My friend Miriam was headed on a trip to Holland and called and asked,

“I know your ancestry is Dutch. Give me your family name in case I see it on some street sign or on a dike in Rotterdam. You did say your family was from Rotterdam?”  What a far-fetched idea, I thought. Well, I’ll humor her. The family name on my Mother’s side is “Verschuur,” I answered.

 

Later on her return, came an excited call from her. “ I was in Rotterdam and went to a traveling art exhibit from the New York Metropolitan Museum of Art  and there was a Frans Hals painting entitled “ Portrait of a Man”. The exhibit information indicated the sitters name was Paulus Verschuur painted in the mid- 1640’s.

 

On my very next trip to New York, I dashed to the Met, inquired as to the location of the painting and was told it was in the permanent collection of European art in Gallery 13. I rushed up the marble stairs, into Gallery 13 and there it was.

 

Let me introduce you to my ancestor, Paulus Verschuur. ( This is a copy of the painting from The Metropolitan Museum of Art book titled

“ Europe in the Age of Monarchy”). 

 

As I stood before the painting goose bumps covered my body. There he was---and guess what? Why my Uncle Pete and Aunt Frances and Cousin Jean all look exactly like him! Small deep-set eyes, a strong forehead with a noticeable vertical crease, a prominent bony nose and wavy hair. I couldn’t believe it. It sent shivers up my spine! Just one look and I knew this was my ancestor!

 

I immediately asked about admission to the Met Library and was taken to it and there I found three volumes on the paintings of Frans Hals. Volume One clearly identified the subject as Paulus Verschuur. He was said to be an unusual subject for Frans Hals to paint because most subjects had very formal tight curls around their faces. But not Paulus. The book noted that uncharteristicaly for the period, Paulus poised with casual unruly hair dropped to his shoulders looking at us with far less disdain that many sitters of the period.
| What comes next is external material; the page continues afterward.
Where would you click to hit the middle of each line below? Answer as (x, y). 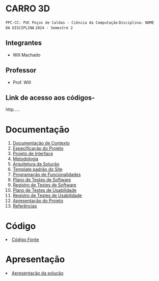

The author of the book said it was very likely that, for the period, Paulus was quite casual by nature for persons of stature---

I liked that very much!

 

With research from the Dutch genealogy archives, it turns out that Paulus was a wealthy cloth manufacturer in, served several terms as burgomaster of Rotterdam and was a Director of the Dutch East India Company that, unfortunately, went broke towards the end of Paulus’s life. Paulus had an interest in having his portrait painted by a more recognized artist rather than a local artist and choose Frans Hals who was respected beyond his own city of Haarlem. Further exploration into the family tree traces Paulus’s lineage to modern times and to our immediate family. And the family art interests remain to this day. I was thrilled! My very own ancestor painted by Frans Hals!  I always visit him whenever I am in New York. I just love the painting!

 

So, if you promise to keep a secret, I have collected a few floor plans of the Met leading to Gallery 13. Tonight, I am asking for any one of you might like to be my accomplice, please quietly contact me to plan, well, a heist!

I promise I will never finger you when the caper is discovered. After all, I am not interested in the money but I would like to hang the painting in my very own dining room. It’s become a matter of personal identification and attachment. My motive is pure! Yes, it would be a steal---but it’s for love not money!